One final problem: the IRS calculates all this in US dollars. This means that big exchange rate movements can utterly screw you. The Canadian dollar over the past 2 decades has ranged from less than $0.65 USD to over $1.00 USD. Poor timing could cause a US citizen to owe a significant amount of money on phantom profits.
The case of Adam kis and his pension was interesting.
He had to relinquish us citizenship to run for the Lithuanian presidency. This lost him his social security, pension (based on governmental agreement, the us and Lithuania had none) , right of travel in the us and put him in jeopardy of the expatriate tax. His congressional friend mr dustbin introduced a bill to restore these.
https://www.gpo.gov/fdsys/pkg/CREC-1999-07-14/html/CREC-1999-07-14-pt1-PgS8505-4.htm
I read somewhere else that his pens was twice his Lithuanian presidency salary.
From this, I conclude that OP’s friend should endeavor to become president of mexico and cultivate congressional friends in the us, to maximize benefits
The FATCA would only apply if the bank knew that the customer was also a US citizen, right? I mean, the law would apply in general but neither the customer nor the bank would know about reporting it.
And for houses selling for over 1 million: the 250 / 500K exclusion is on the profits, not the sale price. So if Joe Unknownuscitizen bought the place for 900K and sold for 1M, that’s only 100K in profit and therefore not taxable. Good point on the exchange rate though. I wonder if the IRS calculates the profit using the rate at purchase price conmpared to the rate at the time of sale. So that 900K to 1M profit might look larger if the rate at purchase time made it, say, 700K US dollars and the rate at selling time made it 1.2 M US dollars.
Or, at the very least, the OP should NOT explicitly revoke his US citizenship:
I’d presume his Medicare would also be impacted if social security were taken away, but as he lives in Mexico that’s a non-issue.

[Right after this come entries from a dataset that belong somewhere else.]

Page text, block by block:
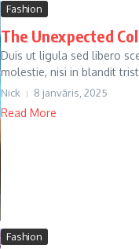
Fashion
The Unexpected
Duis ut ligula sed libero
molestie, nisi in blandit
Nick 8 janvāris, 2025
Read More
Fashion
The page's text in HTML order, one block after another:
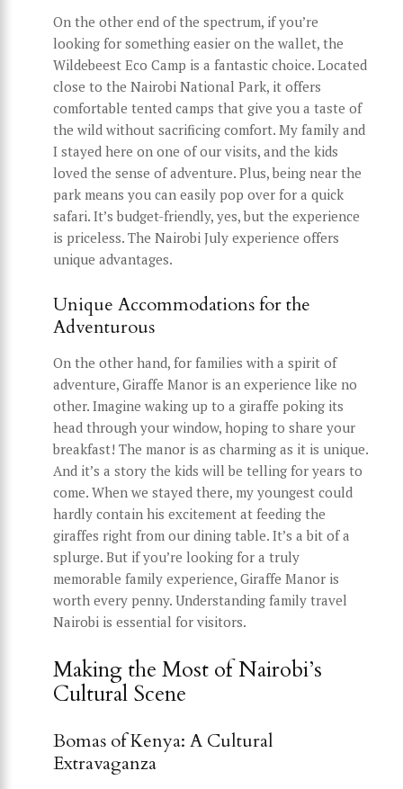
On the other end of the spectrum, if you’re
looking for something easier on the wallet, the
Wildebeest Eco Camp is a fantastic choice. Located
close to the Nairobi National Park, it offers
comfortable tented camps that give you a taste of
the wild without sacrificing comfort. My family and
I stayed here on one of our visits, and the kids
loved the sense of adventure. Plus, being near the
park means you can easily pop over for a quick
safari. It’s budget-friendly, yes, but the experience
is priceless. The Nairobi July experience offers
unique advantages.
Unique Accommodations for the
Adventurous
On the other hand, for families with a spirit of
adventure, Giraffe Manor is an experience like no
other. Imagine waking up to a giraffe poking its
head through your window, hoping to share your
breakfast! The manor is as charming as it is unique.
And it’s a story the kids will be telling for years to
come. When we stayed there, my youngest could
hardly contain his excitement at feeding the
giraffes right from our dining table. It’s a bit of a
splurge. But if you’re looking for a truly
memorable family experience, Giraffe Manor is
worth every penny. Understanding family travel
Nairobi is essential for visitors.
Making the Most of Nairobi’s
Cultural Scene
Bomas of Kenya: A Cultural
Extravaganza
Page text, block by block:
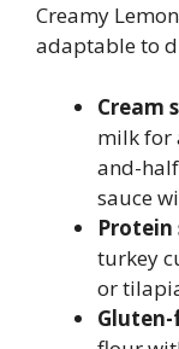
Creamy
adaptable to
Cream
milk for
and-
sauce
Protein
turkey
or
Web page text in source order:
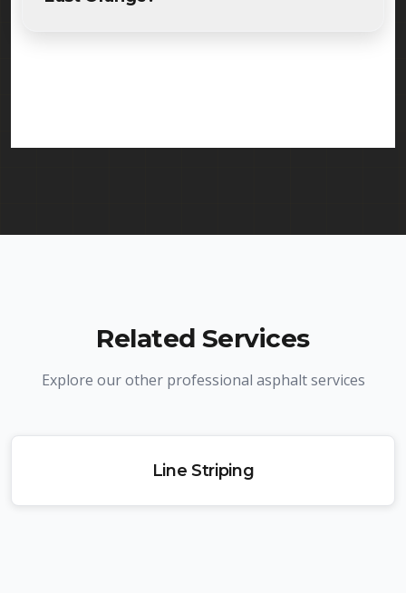
Related Services
Explore our other professional asphalt services
Line Striping
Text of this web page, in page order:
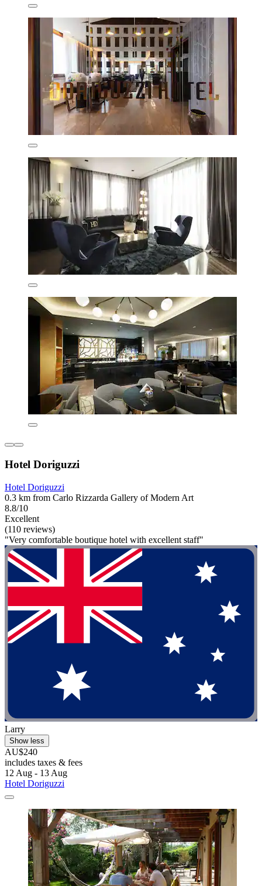
Hotel Doriguzzi
Hotel Doriguzzi
0.3 km from Carlo Rizzarda Gallery of Modern Art
8.8/10
Excellent
(110 reviews)
"Very comfortable boutique hotel with excellent staff"
Larry
Show less
AU$240
includes taxes & fees
12 Aug - 13 Aug
Hotel Doriguzzi
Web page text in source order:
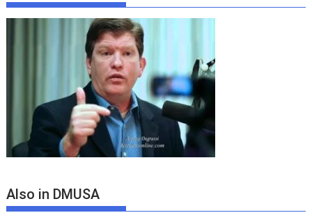
Also in DMUSA
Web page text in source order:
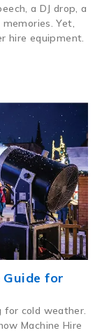
a DJ drop, a
Yet,
hire equipment.
Guide for
cold weather.
Machine Hire
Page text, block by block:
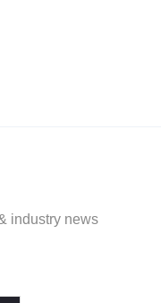
industry news
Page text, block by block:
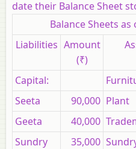
date their Balance Sheet
Balance Sheets
Liabilities Amount
(₹)
Capital:
Seeta
90,000 Plant
Geeta
40,000
Sundry
35,000
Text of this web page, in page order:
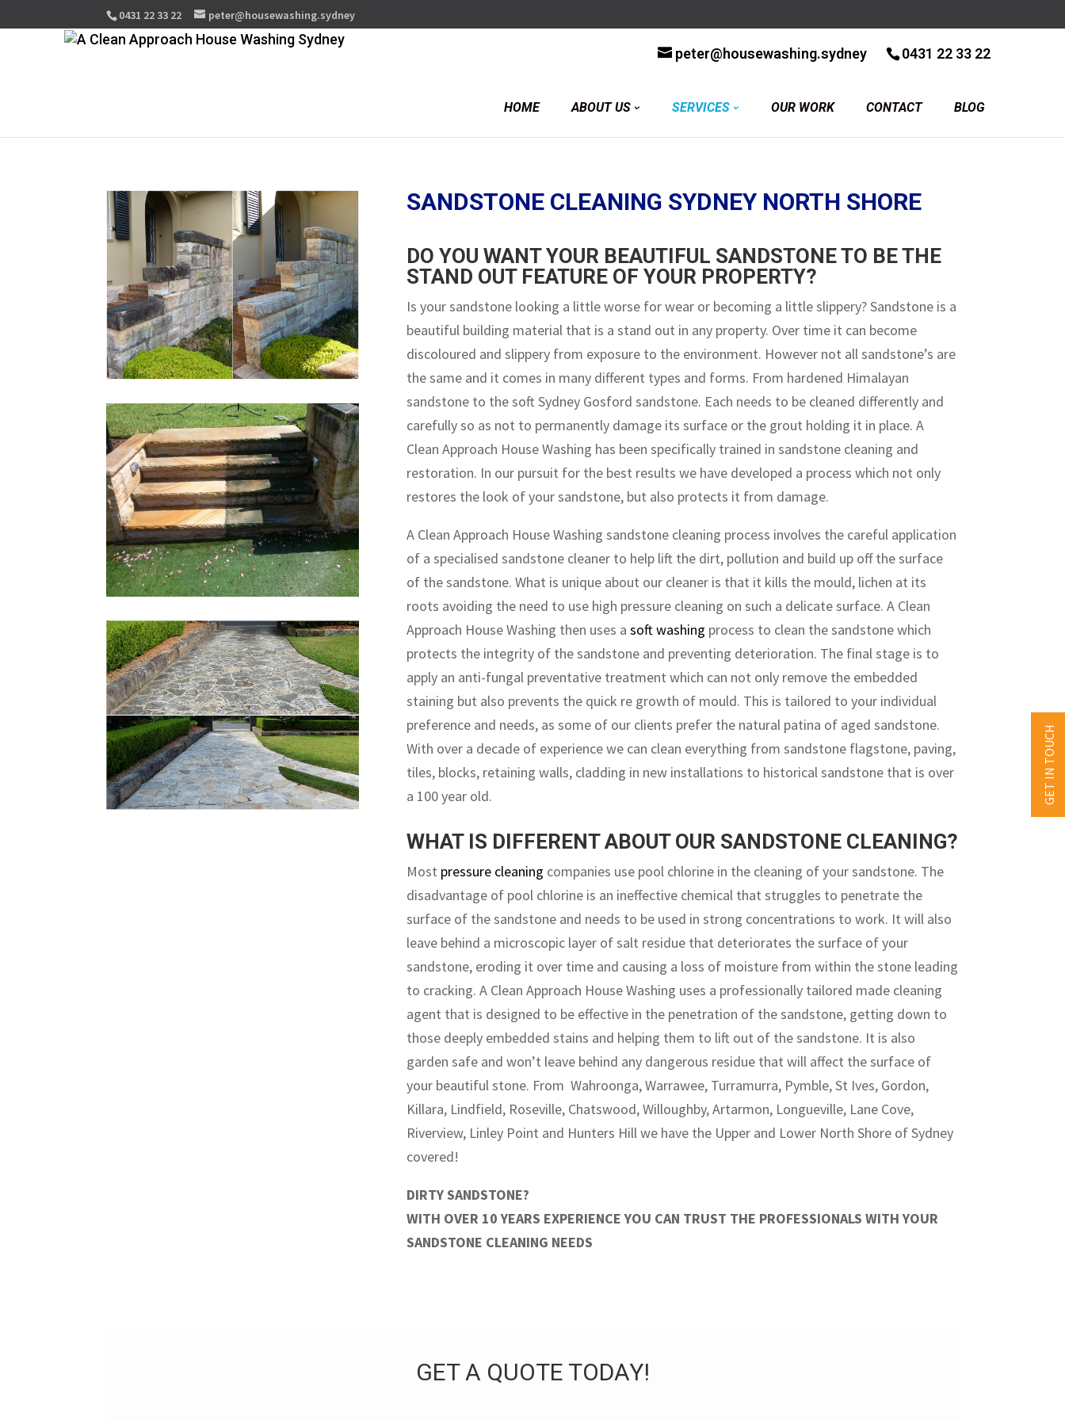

Ignorance of the law is not a defense. If you are a US citizen, your worldwide income is subject to IRS requirements. When I lived overseas I dutifully filled my tax US tax returns, even though my income was below the foreign exclusion level. Since returning to the US I am required to complete Treasury forms (in addition to IRS forms) because I have retirement money overseas. I have to be meticulous in my annual reporting because an error that might generate an audit gets me placed in a permanent audit list, among other things.
Understood, but my point is that if the person in question was utterly unaware of the fact that s/he was considered a US citizen, never worked in the US, and never had holdings in a US institution, it seems unlikely that the IRS would ever find out.

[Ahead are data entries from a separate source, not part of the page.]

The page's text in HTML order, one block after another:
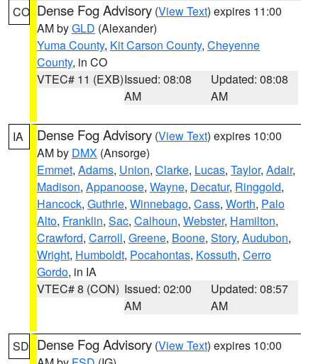
CO Dense Fog Advisory (View Text) expires 11:00
AM byGLD (Alexander)
Yuma County, Kit Carson County, Cheyenne
County, in CO
VTEC# 11 (EXB)Issued: 08:08
AM
Updated: 08:08
AM
IA Dense Fog Advisory (View Text) expires 10:00
AM by DMX (Ansorge)
Emmet, Adams, Union, Clarke, Lucas, Taylor, Adair,
Madison, Appanoose, Wayne, Decatur, Ringgold,
Hancock, Guthrie, Winnebago, Cass, Worth, Palo
Alto, Franklin, Sac, Calhoun, Webster, Hamilton,
Crawford, Carroll, Greene, Boone, Story, Audubon,
Wright, Humboldt, Pocahontas, Kossuth, Cerro
Gordo, in IA
VTEC# 8 (CON) Issued: 02:00
AM
Updated: 08:57
AM
SD Dense Fog Advisory (View Text) expires 10:00
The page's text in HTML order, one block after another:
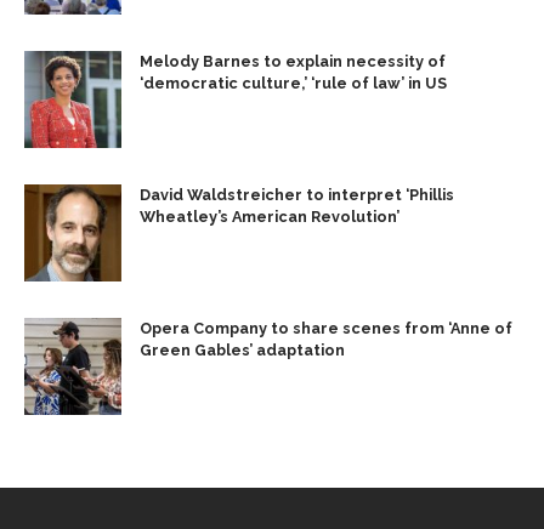
Melody Barnes to explain necessity of
‘democratic culture,’ ‘rule of law’ in US
David Waldstreicher to interpret ‘Phillis
Wheatley’s American Revolution’
Opera Company to share scenes from ‘Anne of
Green Gables’ adaptation
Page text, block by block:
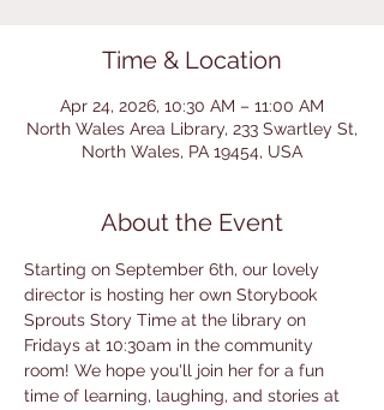
Time & Location
Apr 24, 2026, 10:30 AM – 11:00 AM
North Wales Area Library, 233 Swartley St,
North Wales, PA 19454, USA
About the Event
Starting on September 6th, our lovely
director is hosting her own Storybook
Sprouts Story Time at the library on
Fridays at 10:30am in the community
room! We hope you'll join her for a fun
time of learning, laughing, and stories at

And of course, I presume the IRS’s enforcement powers are limited in this situation even if they DID find out.
Some people I knew a couple decades ago might conceivably run into this at some point. The husband was on a 2-year assignment in the US. They were actually told not to come until the wife delivered their baby. They complied - but then she got pregnant and had their second child here. The lad is technically a US citizen, and just about 21 years old. As far as I know they’ve never done anything about it.

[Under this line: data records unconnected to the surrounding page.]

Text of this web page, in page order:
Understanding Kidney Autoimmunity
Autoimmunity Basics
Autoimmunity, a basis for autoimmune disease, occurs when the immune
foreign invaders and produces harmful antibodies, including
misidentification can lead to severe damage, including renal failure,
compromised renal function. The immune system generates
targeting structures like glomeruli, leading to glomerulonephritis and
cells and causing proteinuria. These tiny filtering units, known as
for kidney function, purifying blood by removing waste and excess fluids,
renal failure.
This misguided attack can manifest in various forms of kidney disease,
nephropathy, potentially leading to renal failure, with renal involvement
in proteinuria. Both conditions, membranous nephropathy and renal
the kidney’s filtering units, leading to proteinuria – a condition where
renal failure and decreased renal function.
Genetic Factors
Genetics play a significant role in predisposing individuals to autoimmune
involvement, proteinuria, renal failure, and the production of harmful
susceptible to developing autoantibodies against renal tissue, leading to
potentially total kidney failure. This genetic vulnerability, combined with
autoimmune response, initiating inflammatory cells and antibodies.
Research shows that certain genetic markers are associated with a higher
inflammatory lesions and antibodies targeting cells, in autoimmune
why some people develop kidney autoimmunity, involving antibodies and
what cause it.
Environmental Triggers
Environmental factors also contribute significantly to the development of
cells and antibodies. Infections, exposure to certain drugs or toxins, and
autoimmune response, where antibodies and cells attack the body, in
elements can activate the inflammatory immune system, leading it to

Well, at least a US-born child raised abroad no longer has to worry about the draft. (which, incidentally I’m told, also applied to foreign students living in the US). The big issue with FACTA, too, was the requirement to declare foreign assets over $100,000. That’s not a difficult number to reach for retirement savings plans similar to the US’s 401K.
Also, foreign banks have typically dropped US customers like a hot potato. The penalty for failing to report US customers to the IRS, was IIRC about a 30% fine on all transactions the bank did with US banks. The bank and even the customer may have been honestly ignorant of his citizenship, but if the US bureaucracy isn’t convinced (or chooses not to be convinced) then it can get *very *expensive for the bank. A lawyer telling them they might get their money back in a year or three when the appeals are done is not exactly comforting.